The restoration of the Puerta de la Justicia reveals decorative details and craft techniques used in the mediaeval Alhambra
The Alhambra never ceases to surprise. The restoration of the Puerta de la Justicia or Gate of Justice has uncovered various original Nasrid decorations created with unique craft techniques. The Conservation and Protection Department began work last October on this emblematic space built by Sultan Yusuf I in 1348, the date that appears in an inscription in Arabic on the foundation stone situated in the outer façade, one of the few that have been found in the Alhambra.
This morning the Director of the Council of the Alhambra and Generalife, María del Mar Villafranca, came to supervise the restoration work on the gate, which is now in its final stages. She commented that “the cleaning work is producing huge surprises. The restorers have uncovered materials and colours that had lain hidden and have exposed unique delicate pieces worked with meticulous care, excellent examples of the exquisite, highly refined craft techniques used by the Nasrids in epigraphy, plant motifs, etc. All this information gives us a clearer picture of the Alhambra in the 14th and 15th centuries”.
The restoration work on the gate has focused particularly on the outer façade, in which the restoration team have cleaned the columns, the arch, the canvas of stone, the founding inscription in Arabic, the panel of sebka (decorative rhomboid patterns), the niche, the copy of the Gothic sculpture, the arches and walls with mural paintings and the wooden door with a metal lining.

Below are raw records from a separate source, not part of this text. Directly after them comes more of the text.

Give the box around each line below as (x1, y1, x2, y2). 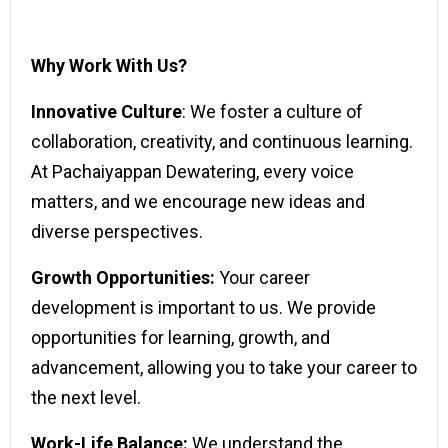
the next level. (31, 387, 141, 408)
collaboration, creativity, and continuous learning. (31, 131, 413, 152)
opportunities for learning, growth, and (31, 327, 330, 348)
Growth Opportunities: (31, 267, 215, 288)
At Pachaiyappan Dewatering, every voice (31, 161, 354, 182)
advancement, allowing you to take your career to (31, 357, 417, 378)
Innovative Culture (31, 101, 182, 122)
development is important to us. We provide (31, 297, 376, 318)
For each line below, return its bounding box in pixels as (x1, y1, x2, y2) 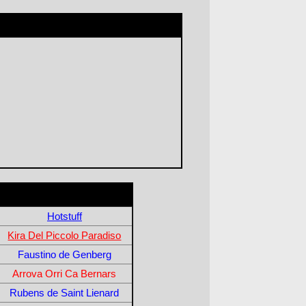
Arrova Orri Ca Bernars (12, 267, 117, 279)
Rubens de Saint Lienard (10, 286, 120, 298)
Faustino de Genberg (17, 248, 111, 260)
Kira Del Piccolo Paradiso (8, 229, 122, 241)
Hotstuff (46, 210, 82, 222)
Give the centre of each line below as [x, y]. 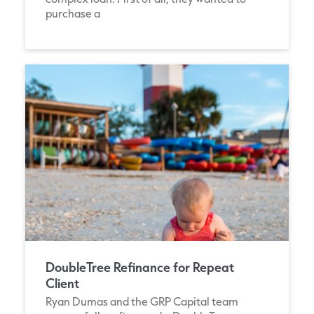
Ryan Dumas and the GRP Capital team [142, 301]
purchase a [73, 13]
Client [62, 283]
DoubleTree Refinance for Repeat [140, 267]
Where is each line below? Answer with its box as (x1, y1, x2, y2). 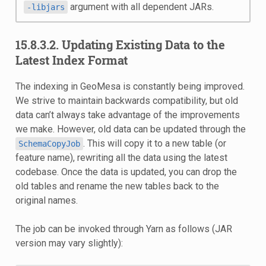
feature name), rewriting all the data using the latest (15, 151, 227, 163)
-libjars (26, 2, 65, 12)
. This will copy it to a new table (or (83, 137, 226, 149)
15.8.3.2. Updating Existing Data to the (15, 36, 225, 52)
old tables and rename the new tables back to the (15, 180, 219, 192)
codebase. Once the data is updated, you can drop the (15, 166, 237, 178)
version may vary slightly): (15, 237, 123, 249)
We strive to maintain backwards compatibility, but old (15, 94, 238, 106)
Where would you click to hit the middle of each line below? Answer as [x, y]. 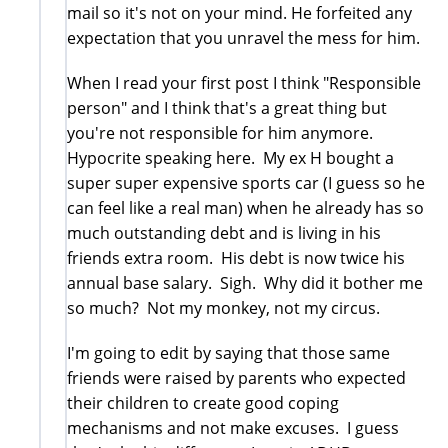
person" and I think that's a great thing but [227, 107]
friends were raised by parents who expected [236, 377]
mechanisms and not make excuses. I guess [233, 427]
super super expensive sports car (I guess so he [246, 182]
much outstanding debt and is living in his [224, 232]
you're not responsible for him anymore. [222, 132]
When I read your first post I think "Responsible [244, 82]
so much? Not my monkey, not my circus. [225, 307]
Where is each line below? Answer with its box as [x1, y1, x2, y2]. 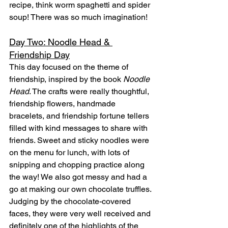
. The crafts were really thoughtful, [29, 87, 151, 97]
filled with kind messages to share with [9, 123, 150, 133]
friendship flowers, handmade [9, 99, 118, 109]
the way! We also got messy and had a [9, 172, 149, 182]
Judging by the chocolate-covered [9, 196, 133, 207]
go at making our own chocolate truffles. [9, 184, 153, 194]
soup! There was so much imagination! [9, 12, 148, 22]
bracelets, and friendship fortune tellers [9, 111, 151, 121]
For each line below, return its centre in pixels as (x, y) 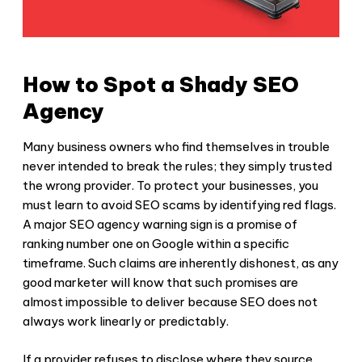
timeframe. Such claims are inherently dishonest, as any (181, 263)
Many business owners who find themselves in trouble (176, 147)
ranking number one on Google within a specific (156, 244)
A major (46, 225)
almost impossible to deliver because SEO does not (170, 302)
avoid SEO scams (151, 205)
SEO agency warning (128, 225)
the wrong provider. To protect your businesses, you (170, 186)
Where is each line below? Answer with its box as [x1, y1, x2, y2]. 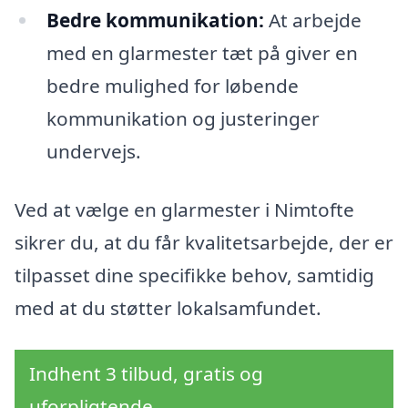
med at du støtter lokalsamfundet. [15, 295, 321, 321]
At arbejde [263, 7, 362, 34]
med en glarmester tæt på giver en [46, 40, 358, 66]
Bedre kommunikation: [46, 7, 264, 34]
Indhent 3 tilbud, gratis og [29, 360, 263, 386]
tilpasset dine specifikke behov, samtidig [15, 262, 374, 288]
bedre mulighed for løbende [46, 73, 299, 99]
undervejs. [46, 138, 141, 165]
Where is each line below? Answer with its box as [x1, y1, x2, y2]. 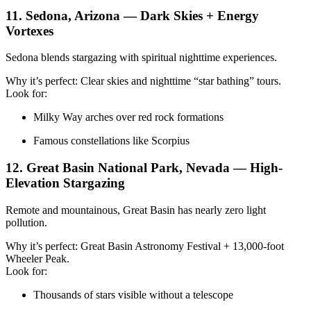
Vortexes [6, 23, 53, 38]
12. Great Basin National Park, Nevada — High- [6, 160, 283, 175]
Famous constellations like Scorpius [33, 135, 190, 147]
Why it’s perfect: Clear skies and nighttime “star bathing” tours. [6, 75, 281, 87]
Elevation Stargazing [6, 175, 125, 190]
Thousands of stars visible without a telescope [33, 288, 233, 301]
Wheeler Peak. [6, 252, 69, 264]
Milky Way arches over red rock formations [33, 111, 224, 124]
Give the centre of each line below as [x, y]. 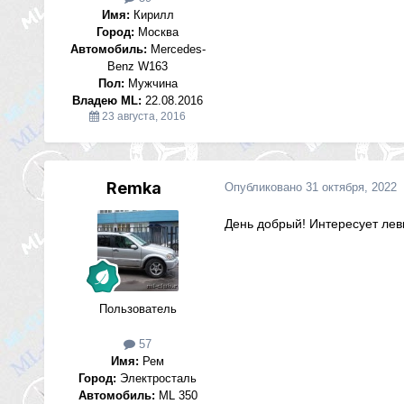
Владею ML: [107, 101]
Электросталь [157, 379]
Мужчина [151, 84]
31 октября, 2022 [351, 188]
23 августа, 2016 [144, 117]
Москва [157, 32]
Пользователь [138, 309]
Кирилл [151, 15]
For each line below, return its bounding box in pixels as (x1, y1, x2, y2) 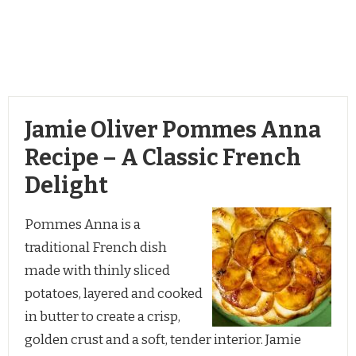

Work on the inner facade has concentrated on the stone features and imitation-brick murals.
For his part, the architect-conservator of the Council of the Alhambra and Generalife, Francisco Lamolda, explained that during the cleaning and consolidation of the different parts of the Gate the restorers found that “after removing the layer of dirt obscuring the ashlars, other stones in different colours appeared which make the gate even more beautiful. We are currently studying an Arabic inscription in inlay carved out of white Macael marble with incrusted slate, a piece that shows that the mediaeval craftsmen also had great skill when it came to working with slate. This is the only example of this technique so far documented in the Alhambra”.
The Restoration Department of the Council of the Alhambra and Generalife was responsible for the technical management of this project, which cost 47,133.20€ and involved a multi-disciplinary team of restorers specializing in wood, plasterwork and tiles, together with professionals from the works and maintenance department, and the masonry, carpentry, plumbing and electricity workshops. Researchers from the University of Granada also took part in the research and analysis of the materials.
The Puerta de la Justicia has great symbolic value in the Alhambra. The sculpted hand which appears in the keystone of the great outer arch and the key situated above the inner entrance arch are well-known Islamic symbols, which contrast with the Gothic image of the Madonna and Child by the sculptor Roberto Alemán. This sculpture was installed by order of the conquering Christian King and Queen on the large stone panel with the Arabic inscription relating to the foundation of the gate, which appears above the key.
The sculpture of the Madonna which today occupies this space is a copy of the original on display at the Granada Fine Arts Museum. The main aim of the restoration work was to thoroughly clean this work of art, originally painted in an array of colours which had been obscured by a thick layer of dirt.